- Abbreviation: FL
- Executive board: Daniel Walser, Isabelle von Salis, Manuela Haldner-Schierscher, Tobias Gassner, Valentin Ritter
- Founded: Autumn 1985
- Headquarters: Fürst-Franz-Josef-Strasse 5 9490 Vaduz
- Youth wing: Young List
- Ideology: Social democracy Green politics Secularism Multiculturalism Constitutional monarchism
- Political position: Centre-left to left-wing
- Colours: Green
- Landtag: 2 / 25
- Mayors: 0 / 11
- Municipal Councils: 5 / 104

Website
- www.freieliste.li

= Free List (Liechtenstein) =

The Free List (Freie Liste, FL) is a centre-left to left-wing political party in Liechtenstein. As of 2025, it has two seats in the Landtag of Liechtenstein and is represented in five of the eleven local councils. It was founded in 1985 and describes itself as social-democratic and green.

== History ==
The Free List ran for the first time in the 1986 state elections. In this election, and also in the 1989 election, it was unable to overcome the threshold clause.

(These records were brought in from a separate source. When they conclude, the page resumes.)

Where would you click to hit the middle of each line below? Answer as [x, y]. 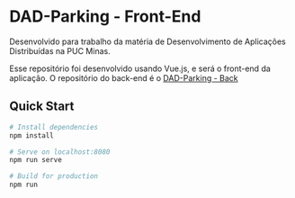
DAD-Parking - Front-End [105, 17]
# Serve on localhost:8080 [60, 152]
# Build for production [54, 176]
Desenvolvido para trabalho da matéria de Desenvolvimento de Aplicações [147, 41]
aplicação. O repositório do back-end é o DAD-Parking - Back [124, 77]
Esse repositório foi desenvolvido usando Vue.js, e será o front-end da [140, 68]
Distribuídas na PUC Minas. [60, 50]
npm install [31, 135]
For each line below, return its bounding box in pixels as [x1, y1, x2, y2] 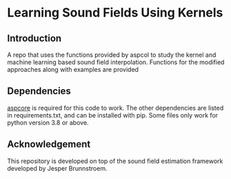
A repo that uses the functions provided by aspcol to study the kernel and [7, 50, 217, 59]
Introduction [7, 32, 62, 44]
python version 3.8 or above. [7, 118, 89, 126]
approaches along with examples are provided [7, 66, 139, 73]
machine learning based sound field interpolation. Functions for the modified [7, 58, 225, 66]
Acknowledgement [7, 138, 91, 150]
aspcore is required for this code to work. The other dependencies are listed [7, 104, 224, 112]
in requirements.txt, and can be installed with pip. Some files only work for [7, 111, 219, 119]
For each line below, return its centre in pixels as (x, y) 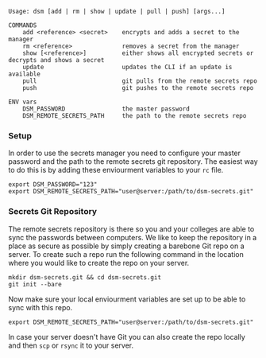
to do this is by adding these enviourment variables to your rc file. (116, 170)
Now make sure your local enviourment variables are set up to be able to (127, 299)
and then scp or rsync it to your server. (71, 345)
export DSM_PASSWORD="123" (53, 185)
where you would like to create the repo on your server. (99, 263)
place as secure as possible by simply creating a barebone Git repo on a (126, 246)
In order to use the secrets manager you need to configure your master (124, 153)
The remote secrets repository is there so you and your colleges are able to (131, 229)
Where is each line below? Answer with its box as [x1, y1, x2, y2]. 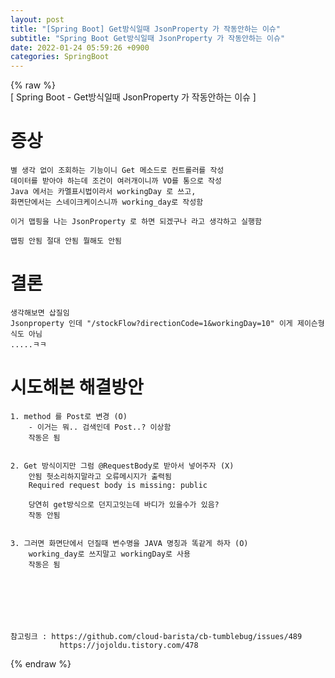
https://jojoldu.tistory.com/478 [59, 640, 199, 650]
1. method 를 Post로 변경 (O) [10, 411, 128, 421]
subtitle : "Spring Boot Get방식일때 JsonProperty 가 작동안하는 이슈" [10, 33, 286, 43]
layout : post [10, 14, 65, 25]
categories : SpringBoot [10, 52, 110, 62]
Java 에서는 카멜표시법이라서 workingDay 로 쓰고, [10, 187, 197, 197]
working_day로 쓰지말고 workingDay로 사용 [28, 549, 191, 559]
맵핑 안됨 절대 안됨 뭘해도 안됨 [10, 236, 123, 246]
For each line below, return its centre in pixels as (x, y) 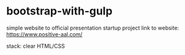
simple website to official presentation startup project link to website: (93, 28)
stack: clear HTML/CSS (36, 46)
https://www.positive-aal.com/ (44, 34)
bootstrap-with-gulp (59, 11)
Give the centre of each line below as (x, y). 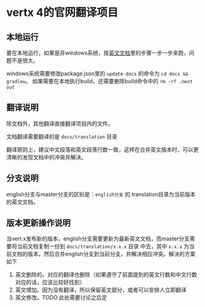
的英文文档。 (22, 202)
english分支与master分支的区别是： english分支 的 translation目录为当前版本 (101, 194)
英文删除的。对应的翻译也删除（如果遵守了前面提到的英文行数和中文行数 (106, 275)
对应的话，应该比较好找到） (50, 283)
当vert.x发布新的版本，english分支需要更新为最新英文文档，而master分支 (98, 239)
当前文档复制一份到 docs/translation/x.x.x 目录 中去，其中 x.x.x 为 (103, 246)
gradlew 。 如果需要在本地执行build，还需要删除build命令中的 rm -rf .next (100, 81)
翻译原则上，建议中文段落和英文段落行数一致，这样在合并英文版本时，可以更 (103, 149)
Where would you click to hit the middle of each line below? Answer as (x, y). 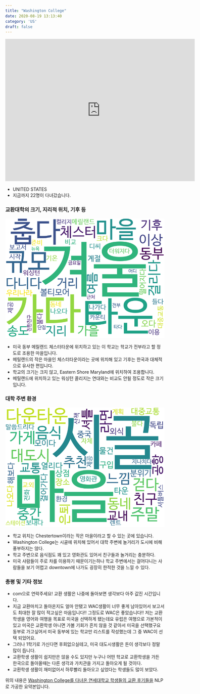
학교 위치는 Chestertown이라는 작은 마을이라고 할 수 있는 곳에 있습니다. (83, 536)
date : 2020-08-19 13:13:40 (34, 16)
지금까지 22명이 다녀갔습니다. (42, 195)
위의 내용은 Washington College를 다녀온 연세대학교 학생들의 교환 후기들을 (79, 680)
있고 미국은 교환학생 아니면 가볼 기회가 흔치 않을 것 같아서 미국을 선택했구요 (87, 625)
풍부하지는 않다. (28, 548)
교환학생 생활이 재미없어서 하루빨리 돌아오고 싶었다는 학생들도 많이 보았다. (85, 670)
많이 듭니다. (24, 650)

In 1993, the Free List overcame the 8% electoral threshold for the first time with over 10% in the state elections and was also able to consolidate in the early elections in the same year with 8.5%, although this remained its worst result since then. Having increased to over 11% in 1997 and falling again somewhat in 2001, FL reached a record 13.0% of the votes in the 2005 election and thus won three out of a total of 25 mandates. In the 2009 elections, it fell to 8.9% and was only able to win one seat. In the 2013 election, its share rose again to over 11%, which in turn brought the party three mandates. In the state elections on February 5, 2017, the party gained 1.5%, but kept the same number of seats.

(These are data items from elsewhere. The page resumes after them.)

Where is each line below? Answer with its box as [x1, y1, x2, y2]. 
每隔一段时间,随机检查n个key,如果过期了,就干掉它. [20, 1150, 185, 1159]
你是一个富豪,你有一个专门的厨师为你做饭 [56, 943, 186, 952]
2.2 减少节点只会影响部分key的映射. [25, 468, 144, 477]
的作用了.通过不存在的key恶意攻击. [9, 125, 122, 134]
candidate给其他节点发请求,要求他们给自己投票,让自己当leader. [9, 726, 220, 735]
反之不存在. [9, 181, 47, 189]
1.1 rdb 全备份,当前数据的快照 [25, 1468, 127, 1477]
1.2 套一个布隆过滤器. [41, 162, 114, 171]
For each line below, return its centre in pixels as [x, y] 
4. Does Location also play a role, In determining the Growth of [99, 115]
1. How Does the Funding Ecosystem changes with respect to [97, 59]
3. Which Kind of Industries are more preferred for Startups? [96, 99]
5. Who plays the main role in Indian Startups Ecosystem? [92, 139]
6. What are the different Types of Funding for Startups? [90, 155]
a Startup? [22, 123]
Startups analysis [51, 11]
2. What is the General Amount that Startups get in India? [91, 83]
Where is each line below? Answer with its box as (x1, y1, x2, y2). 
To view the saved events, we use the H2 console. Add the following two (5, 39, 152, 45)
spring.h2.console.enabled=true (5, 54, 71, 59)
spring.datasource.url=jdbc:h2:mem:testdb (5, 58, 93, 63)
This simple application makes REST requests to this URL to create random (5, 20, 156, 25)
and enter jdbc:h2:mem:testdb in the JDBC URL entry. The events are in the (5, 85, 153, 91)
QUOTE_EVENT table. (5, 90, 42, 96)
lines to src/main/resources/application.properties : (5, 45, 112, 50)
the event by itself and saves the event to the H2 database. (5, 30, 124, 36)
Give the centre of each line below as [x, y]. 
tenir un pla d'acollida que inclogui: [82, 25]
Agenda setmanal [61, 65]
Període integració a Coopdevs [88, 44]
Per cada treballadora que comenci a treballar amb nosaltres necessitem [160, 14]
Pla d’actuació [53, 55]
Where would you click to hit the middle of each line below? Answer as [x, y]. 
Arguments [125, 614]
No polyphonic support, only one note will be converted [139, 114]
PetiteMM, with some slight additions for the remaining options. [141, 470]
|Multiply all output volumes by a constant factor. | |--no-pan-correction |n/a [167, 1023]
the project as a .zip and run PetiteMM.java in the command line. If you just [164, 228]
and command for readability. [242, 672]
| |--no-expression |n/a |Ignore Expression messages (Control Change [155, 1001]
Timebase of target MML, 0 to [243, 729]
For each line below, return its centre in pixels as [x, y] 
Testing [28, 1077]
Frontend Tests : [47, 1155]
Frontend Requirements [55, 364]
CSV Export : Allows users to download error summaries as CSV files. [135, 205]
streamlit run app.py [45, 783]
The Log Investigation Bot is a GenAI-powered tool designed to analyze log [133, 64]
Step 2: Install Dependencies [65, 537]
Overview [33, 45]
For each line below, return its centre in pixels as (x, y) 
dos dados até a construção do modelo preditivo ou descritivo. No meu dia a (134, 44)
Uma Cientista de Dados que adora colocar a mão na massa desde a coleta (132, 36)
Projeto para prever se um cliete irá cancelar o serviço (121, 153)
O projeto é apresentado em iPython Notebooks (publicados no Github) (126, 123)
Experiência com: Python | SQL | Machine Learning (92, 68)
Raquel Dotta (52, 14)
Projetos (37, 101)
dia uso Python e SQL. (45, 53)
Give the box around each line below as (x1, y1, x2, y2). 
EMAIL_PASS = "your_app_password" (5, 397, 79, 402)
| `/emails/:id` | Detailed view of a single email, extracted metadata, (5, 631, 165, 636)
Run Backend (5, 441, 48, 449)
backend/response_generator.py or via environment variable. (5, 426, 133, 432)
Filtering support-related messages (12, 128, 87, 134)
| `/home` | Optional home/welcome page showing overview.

In the 2021 state election, the Free List gained 12.9%, an increase of 0.3%, but the number of seats held by the party remained the same.

== Policies ==
The central themes of the Free List are sexual equality, social justice, solidarity, environmental protection, good public transport services, and the integration of foreigners. It advocates the introduction of a representative monarchy in the Principality, limiting the veto powers of the monarchs. Secularist, it also criticizes the relation between the state and the Catholic Church in Liechtenstein, as well as the Archdiocese of Vaduz and the Archbishop Wolfgang Haas for their socially conservative attitude.

== Youth wing ==
The Young List (Junge Liste, JL) was founded in 2019 as a young party associated with the Free List. In September 2020, the youth organization presented its goals for the first time at the General Assembly of the Free List.

In October 2020, Young List started collecting signatures for a petition with the aim of lowering the voting age in Liechtenstein to 16. In May 2021, JL addressed a corresponding petition to the state parliament, which referred it to the government.

In September 2021, the Young List was constituted as a separate association.

At the general assembly in August 2022, the members Daniel Lochner (from Triesen) and Samuel Schurte (from Balzers) decided to stand as mayoral candidates in the 2023 municipal elections.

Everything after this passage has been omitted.